---------- Information shown
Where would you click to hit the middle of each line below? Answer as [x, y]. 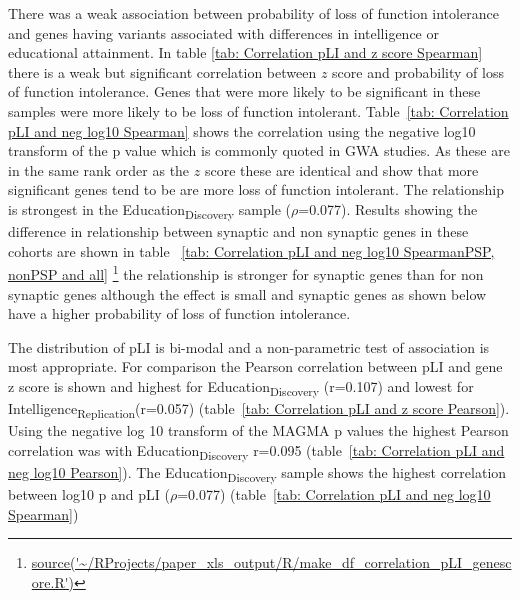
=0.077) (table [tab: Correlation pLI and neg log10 [334, 493]
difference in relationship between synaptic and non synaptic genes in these [238, 231]
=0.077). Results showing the [388, 208]
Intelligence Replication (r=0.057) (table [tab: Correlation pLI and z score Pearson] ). [259, 409]
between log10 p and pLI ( [89, 493]
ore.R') [53, 581]
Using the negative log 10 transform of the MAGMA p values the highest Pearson [258, 430]
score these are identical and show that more [341, 169]
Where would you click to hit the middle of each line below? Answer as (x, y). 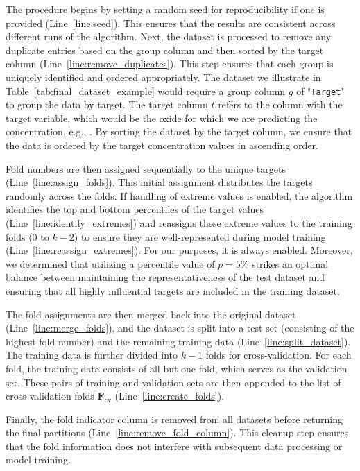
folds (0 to (27, 236)
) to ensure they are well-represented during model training (200, 236)
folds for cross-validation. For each (278, 355)
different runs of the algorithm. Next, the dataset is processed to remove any (169, 36)
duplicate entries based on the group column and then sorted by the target (165, 50)
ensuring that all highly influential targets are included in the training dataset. (173, 290)
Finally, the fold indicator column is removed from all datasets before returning (174, 419)
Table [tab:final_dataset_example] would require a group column (146, 91)
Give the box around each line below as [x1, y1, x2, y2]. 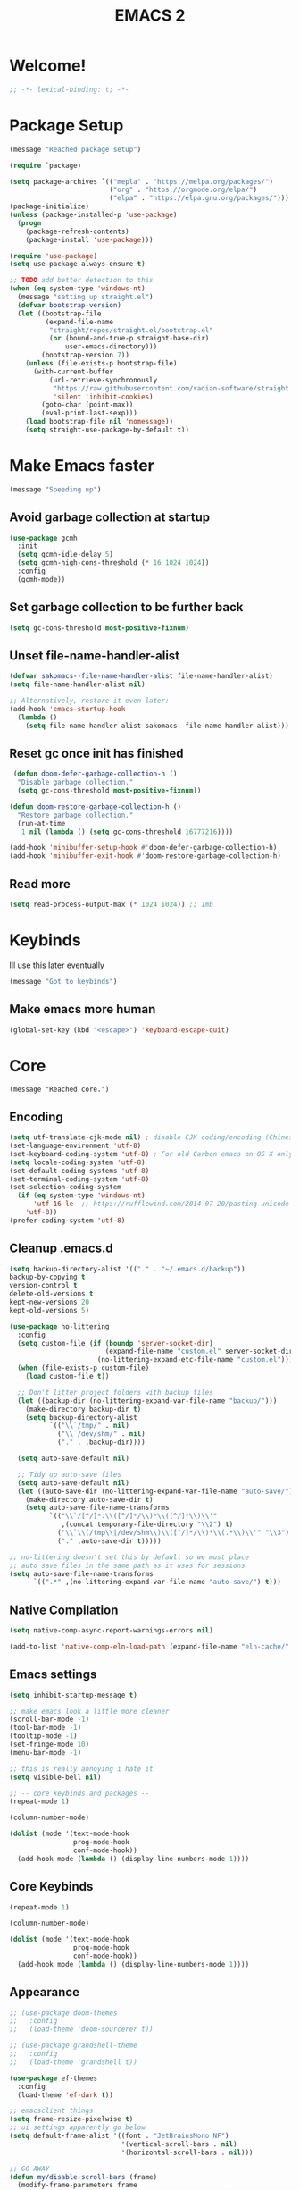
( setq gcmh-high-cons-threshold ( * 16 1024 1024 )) [17, 558, 210, 567]
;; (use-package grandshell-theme [9, 2041, 138, 2051]
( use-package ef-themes [9, 2074, 98, 2083]
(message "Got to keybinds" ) [9, 977, 118, 986]
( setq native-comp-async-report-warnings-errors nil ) [9, 1626, 214, 1635]
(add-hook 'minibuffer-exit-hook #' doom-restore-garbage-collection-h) [9, 852, 281, 860]
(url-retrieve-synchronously [48, 375, 158, 384]
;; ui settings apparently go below [9, 2123, 146, 2132]
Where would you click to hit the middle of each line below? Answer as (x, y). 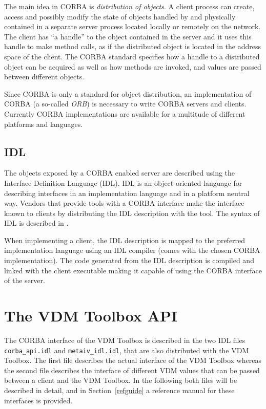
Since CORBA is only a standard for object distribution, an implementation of (128, 93)
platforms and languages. (44, 124)
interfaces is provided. (38, 400)
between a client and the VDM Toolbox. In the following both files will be (121, 380)
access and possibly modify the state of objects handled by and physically (120, 16)
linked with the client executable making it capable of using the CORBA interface (133, 270)
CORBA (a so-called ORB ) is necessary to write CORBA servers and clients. (125, 104)
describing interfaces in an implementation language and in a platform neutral (127, 193)
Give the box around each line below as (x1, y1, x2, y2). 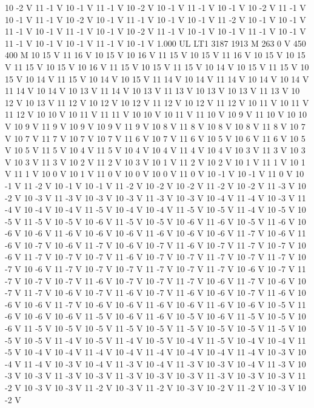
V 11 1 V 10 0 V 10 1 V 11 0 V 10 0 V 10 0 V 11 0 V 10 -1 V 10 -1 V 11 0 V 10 (5, 167, 304, 180)
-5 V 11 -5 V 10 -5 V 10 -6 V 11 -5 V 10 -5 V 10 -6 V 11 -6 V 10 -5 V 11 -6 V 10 (5, 215, 306, 227)
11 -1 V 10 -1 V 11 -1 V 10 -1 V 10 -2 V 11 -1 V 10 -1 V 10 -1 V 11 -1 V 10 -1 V (5, 25, 306, 38)
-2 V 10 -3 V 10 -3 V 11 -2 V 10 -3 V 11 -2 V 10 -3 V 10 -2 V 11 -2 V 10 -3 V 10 (5, 381, 306, 393)
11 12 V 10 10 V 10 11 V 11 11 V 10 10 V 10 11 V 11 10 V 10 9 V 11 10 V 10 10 (5, 108, 307, 121)
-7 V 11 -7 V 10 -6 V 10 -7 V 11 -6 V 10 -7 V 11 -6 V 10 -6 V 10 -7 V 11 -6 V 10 (5, 286, 306, 299)
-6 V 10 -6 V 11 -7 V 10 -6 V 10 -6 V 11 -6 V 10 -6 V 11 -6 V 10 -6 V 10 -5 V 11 (5, 298, 306, 310)
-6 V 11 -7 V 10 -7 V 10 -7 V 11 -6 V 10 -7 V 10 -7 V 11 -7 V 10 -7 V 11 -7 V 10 (5, 250, 306, 263)
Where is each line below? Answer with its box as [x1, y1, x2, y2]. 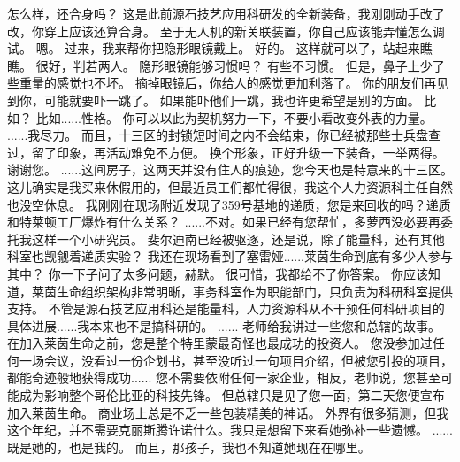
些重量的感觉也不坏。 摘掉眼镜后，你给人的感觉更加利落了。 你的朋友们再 [7, 73, 437, 92]
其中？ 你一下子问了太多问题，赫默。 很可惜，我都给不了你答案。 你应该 [7, 264, 428, 282]
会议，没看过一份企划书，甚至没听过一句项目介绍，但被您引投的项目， [43, 350, 453, 369]
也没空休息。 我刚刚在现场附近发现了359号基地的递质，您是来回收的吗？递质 [7, 195, 451, 213]
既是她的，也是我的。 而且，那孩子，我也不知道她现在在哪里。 [7, 437, 371, 456]
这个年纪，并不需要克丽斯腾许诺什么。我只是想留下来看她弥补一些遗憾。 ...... [7, 420, 454, 439]
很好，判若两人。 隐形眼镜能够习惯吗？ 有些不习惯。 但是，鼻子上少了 [35, 56, 445, 74]
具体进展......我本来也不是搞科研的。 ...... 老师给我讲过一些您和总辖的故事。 [7, 316, 441, 335]
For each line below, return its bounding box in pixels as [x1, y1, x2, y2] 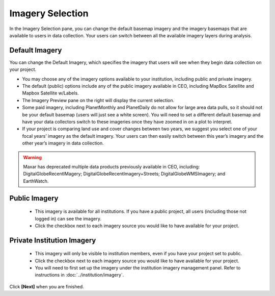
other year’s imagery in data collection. [22, 140, 104, 146]
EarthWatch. [23, 178, 49, 184]
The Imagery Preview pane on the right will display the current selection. [22, 97, 175, 103]
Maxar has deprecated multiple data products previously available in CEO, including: [23, 163, 200, 169]
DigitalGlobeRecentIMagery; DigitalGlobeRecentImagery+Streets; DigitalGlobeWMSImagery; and [23, 171, 226, 177]
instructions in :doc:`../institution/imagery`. [35, 272, 124, 278]
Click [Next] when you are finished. [9, 283, 84, 289]
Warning [23, 154, 42, 160]
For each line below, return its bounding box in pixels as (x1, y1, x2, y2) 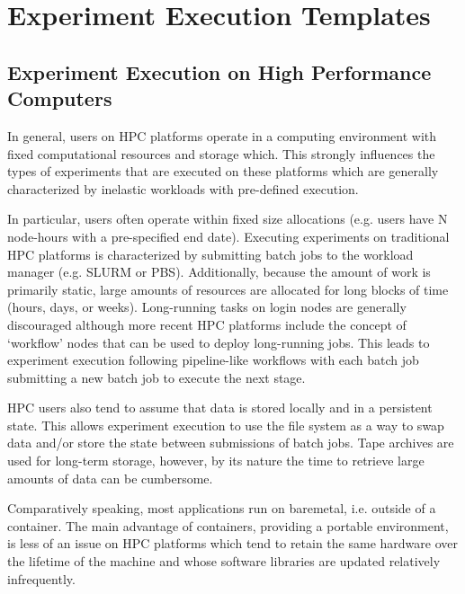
--------------------
**Your objective**
Only the text of the records belongs in your answer, repeated exactly; the pictures stay out.

**Exercise response**
Where would you click to hit the middle of each line below? Answer as [x, y]. 
=0.077) (table [tab: Correlation pLI and neg log10 [334, 493]
difference in relationship between synaptic and non synaptic genes in these [238, 231]
=0.077). Results showing the [388, 208]
Intelligence Replication (r=0.057) (table [tab: Correlation pLI and z score Pearson] ). [259, 409]
between log10 p and pLI ( [89, 493]
ore.R') [53, 581]
Using the negative log 10 transform of the MAGMA p values the highest Pearson [258, 430]
score these are identical and show that more [341, 169]
Where would you click to hit the middle of each line below? Answer as (x, y). 
folds (0 to (27, 236)
) to ensure they are well-represented during model training (200, 236)
folds for cross-validation. For each (278, 355)
different runs of the algorithm. Next, the dataset is processed to remove any (169, 36)
duplicate entries based on the group column and then sorted by the target (165, 50)
ensuring that all highly influential targets are included in the training dataset. (173, 290)
Finally, the fold indicator column is removed from all datasets before returning (174, 419)
Table [tab:final_dataset_example] would require a group column (146, 91)
Give the box around each line below as [x1, y1, x2, y2]. 
( setq gcmh-high-cons-threshold ( * 16 1024 1024 )) [17, 558, 210, 567]
;; (use-package grandshell-theme [9, 2041, 138, 2051]
( use-package ef-themes [9, 2074, 98, 2083]
(message "Got to keybinds" ) [9, 977, 118, 986]
( setq native-comp-async-report-warnings-errors nil ) [9, 1626, 214, 1635]
(add-hook 'minibuffer-exit-hook #' doom-restore-garbage-collection-h) [9, 852, 281, 860]
(url-retrieve-synchronously [48, 375, 158, 384]
;; ui settings apparently go below [9, 2123, 146, 2132]
Where would you click to hit the middle of each line below? Answer as (x, y). 
Since CORBA is only a standard for object distribution, an implementation of (128, 93)
platforms and languages. (44, 124)
interfaces is provided. (38, 400)
between a client and the VDM Toolbox. In the following both files will be (121, 380)
access and possibly modify the state of objects handled by and physically (120, 16)
linked with the client executable making it capable of using the CORBA interface (133, 270)
CORBA (a so-called ORB ) is necessary to write CORBA servers and clients. (125, 104)
describing interfaces in an implementation language and in a platform neutral (127, 193)
Give the box around each line below as (x1, y1, x2, y2). 
V 11 1 V 10 0 V 10 1 V 11 0 V 10 0 V 10 0 V 11 0 V 10 -1 V 10 -1 V 11 0 V 10 (5, 167, 304, 180)
-5 V 11 -5 V 10 -5 V 10 -6 V 11 -5 V 10 -5 V 10 -6 V 11 -6 V 10 -5 V 11 -6 V 10 (5, 215, 306, 227)
11 -1 V 10 -1 V 11 -1 V 10 -1 V 10 -2 V 11 -1 V 10 -1 V 10 -1 V 11 -1 V 10 -1 V (5, 25, 306, 38)
-2 V 10 -3 V 10 -3 V 11 -2 V 10 -3 V 11 -2 V 10 -3 V 10 -2 V 11 -2 V 10 -3 V 10 (5, 381, 306, 393)
11 12 V 10 10 V 10 11 V 11 11 V 10 10 V 10 11 V 11 10 V 10 9 V 11 10 V 10 10 (5, 108, 307, 121)
-7 V 11 -7 V 10 -6 V 10 -7 V 11 -6 V 10 -7 V 11 -6 V 10 -6 V 10 -7 V 11 -6 V 10 (5, 286, 306, 299)
-6 V 10 -6 V 11 -7 V 10 -6 V 10 -6 V 11 -6 V 10 -6 V 11 -6 V 10 -6 V 10 -5 V 11 (5, 298, 306, 310)
-6 V 11 -7 V 10 -7 V 10 -7 V 11 -6 V 10 -7 V 10 -7 V 11 -7 V 10 -7 V 11 -7 V 10 (5, 250, 306, 263)
Where is each line below? Answer with its box as [x1, y1, x2, y2]. 
些重量的感觉也不坏。 摘掉眼镜后，你给人的感觉更加利落了。 你的朋友们再 [7, 73, 437, 92]
其中？ 你一下子问了太多问题，赫默。 很可惜，我都给不了你答案。 你应该 [7, 264, 428, 282]
会议，没看过一份企划书，甚至没听过一句项目介绍，但被您引投的项目， [43, 350, 453, 369]
也没空休息。 我刚刚在现场附近发现了359号基地的递质，您是来回收的吗？递质 [7, 195, 451, 213]
既是她的，也是我的。 而且，那孩子，我也不知道她现在在哪里。 [7, 437, 371, 456]
这个年纪，并不需要克丽斯腾许诺什么。我只是想留下来看她弥补一些遗憾。 ...... [7, 420, 454, 439]
很好，判若两人。 隐形眼镜能够习惯吗？ 有些不习惯。 但是，鼻子上少了 [35, 56, 445, 74]
具体进展......我本来也不是搞科研的。 ...... 老师给我讲过一些您和总辖的故事。 [7, 316, 441, 335]
For each line below, return its bounding box in pixels as [x1, y1, x2, y2] 
other year’s imagery in data collection. [22, 140, 104, 146]
EarthWatch. [23, 178, 49, 184]
The Imagery Preview pane on the right will display the current selection. [22, 97, 175, 103]
Maxar has deprecated multiple data products previously available in CEO, including: [23, 163, 200, 169]
DigitalGlobeRecentIMagery; DigitalGlobeRecentImagery+Streets; DigitalGlobeWMSImagery; and [23, 171, 226, 177]
instructions in :doc:`../institution/imagery`. [35, 272, 124, 278]
Click [Next] when you are finished. [9, 283, 84, 289]
Warning [23, 154, 42, 160]
For each line below, return its bounding box in pixels as (x1, y1, x2, y2) 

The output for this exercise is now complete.